EFFECTS OF THE INVENTION As described in detail above, the present invention provides a pair of variable displacement type swash plate type compressors having a predetermined spring characteristic as the control pressure in which the top dead center of the compression stroke of the rear side compression chamber of the double-headed piston is fixed. Since it is corrected by the spring member, the required control pressure increases (decreases) as the tilt angle increases (decreases) even near the maximum tilt angle, and as with the wobble compressor, it stabilizes from the maximum tilt angle to the minimum tilt angle side. It has an excellent effect that the above-mentioned capacity control can be performed.
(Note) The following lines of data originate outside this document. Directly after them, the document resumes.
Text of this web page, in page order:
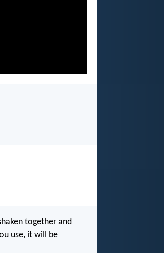
together and
use, it will be
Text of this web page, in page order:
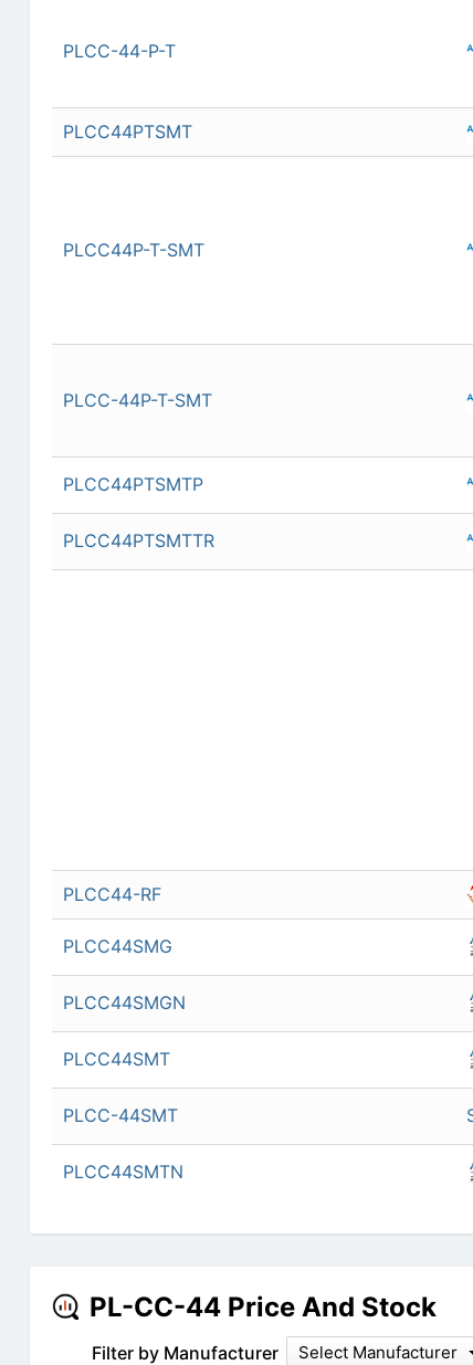
PLCC-44-P-T
PLCC44PTSMT
PLCC44P-T-SMT
PLCC-44P-T-SMT
PLCC44PTSMTP
PLCC44PTSMTTR
PLCC44-RF
PLCC44SMG
PLCC44SMGN
PLCC44SMT
PLCC-44SMT
PLCC44SMTN
PL-CC-44 Price And Stock
Filter by Manufacturer Select Manufacturer
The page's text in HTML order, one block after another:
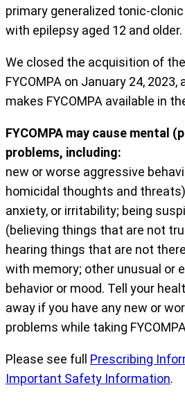
primary generalized tonic-
with epilepsy aged 12 and older.
We closed the acquisition of
FYCOMPA on January 24,
makes FYCOMPA available in
FYCOMPA may cause mental
problems, including:
new or worse aggressive
homicidal thoughts and
anxiety, or irritability; being
(believing things that are not
hearing things that are not
with memory; other unusual or
behavior or mood. Tell your
away if you have any new or
problems while taking
Please see full Prescribing
Important Safety Information.
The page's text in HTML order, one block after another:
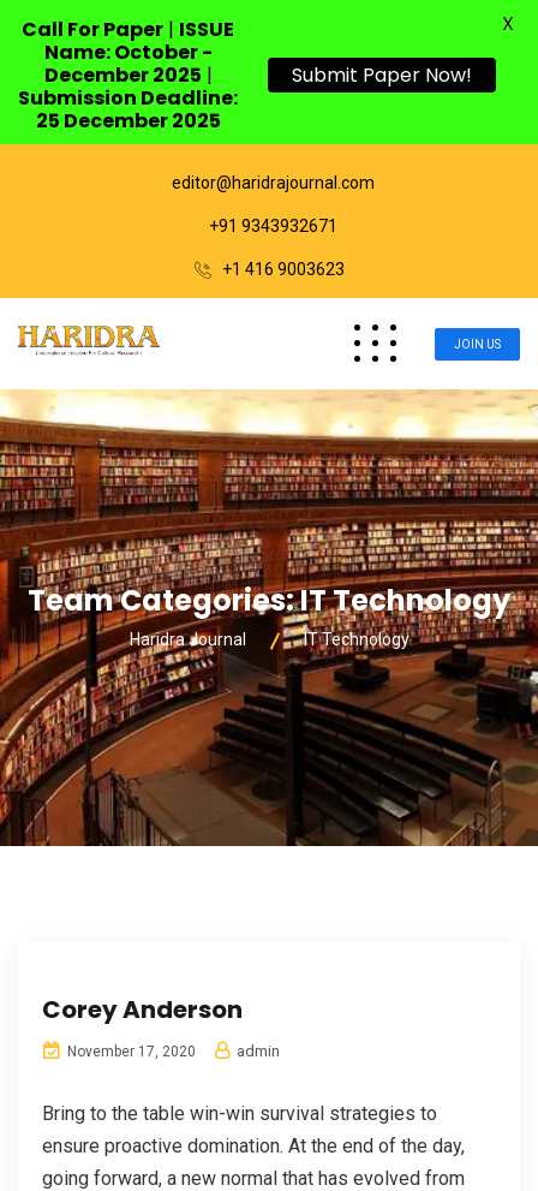
editor@haridrajournal.com
+91 9343932671
+1 416 9003623
JOIN US
Team Categories:IT Technology
Haridra Journal IT Technology
Corey Anderson
November 17, 2020 admin
Bring to the table win-win survival strategies to
ensure proactive domination. At the end of the day,
going forward, a new normal that has evolved from
Call For Paper | ISSUE
Name: October -
December 2025 |
Submission Deadline:
25 December 2025
Submit Paper Now!
X
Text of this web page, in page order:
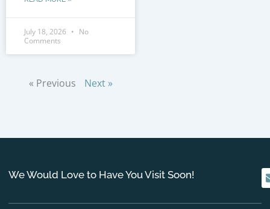
July 18, 2026
No
Comments
« Previous Next »
We Would Love to Have You Visit Soon!
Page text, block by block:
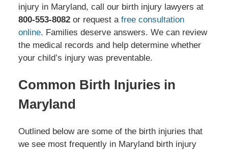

[Brief description of drawings]

The drawings show an embodiment embodying the present invention. FIG. 1 is a side sectional view of a compressor and a displacement control valve mechanism, FIG. 2 is a sectional view taken along the line AA of FIG. 1, and FIG. FIG. 4 is a side cross-sectional view showing a displacement operation state, and FIG. 4 is a graph showing fluctuations in control pressure and discharge capacity. A cylinder block 1 forming a housing, a front housing 2 and a rear housing 3, a rotary shaft 4, pressing springs 8 and 36 forming a control pressure correcting means, a guide bush 7, a swash plate 9, a double-headed piston 10, a rear suction chamber. 20 Control pressure chamber 20a, sliding partition 24, capacity control valve mechanism 29, swing center C.

Claims (1)

[Claims] 1. A swash plate chamber for introducing a refrigerant gas, a pair of front and rear suction chambers, a pair of front and rear discharge chambers, and a pair of front and rear cylinder bores connecting these chambers are defined in a housing to form both front and rear suction chambers. Is connected to the swash plate chamber via the suction passage, the front and rear discharge chambers are connected to the compressor outlet for discharging the refrigerant gas through the discharge passage, and the two-headed piston is housed in the front and rear cylinder bores so as to reciprocate. Is rotatably accommodated and supported, and a swash plate is supported on the rotary shaft so as not to be relatively rotatable and swingable back and forth around its peripheral side, and the swing center position is set near the rear cylinder bore. , The reciprocating region of the double-headed piston is set on the rotation region of the center of swinging associated with the rotation of the rotary shaft, and the double-ended piston is reciprocally driven by the rotation of the swash plate. The compression stroke top dead center position and the swash plate type compressor, provided with a control pressure chamber for capacity control, intervene sliding control member to vary the volume of the control pressure chamber,
The control pressure chamber and the discharge pressure region are connected to introduce a refrigerant gas equivalent to the discharge pressure into the control pressure chamber, and the swash plate swinging force generated by the refrigerant gas compression and the control pressure chamber through the swash plate and the sliding control body. The control pressure chamber and the suction pressure region are connected to each other, and a capacity control valve mechanism is interposed on this connection passage, and the swash plate is inclined in the direction of decreasing the inclination angle against the pressure in the control pressure chamber. A control pressure correction means having a pair of spring members for urging is provided, and both spring members increase the spring action force on the swash plate only in the vicinity of the maximum inclination angle of the swash plate in accordance with the increase in the inclination angle. A variable displacement swash plate compressor in which spring characteristics are set so as to shift the spring action start position of the spring member.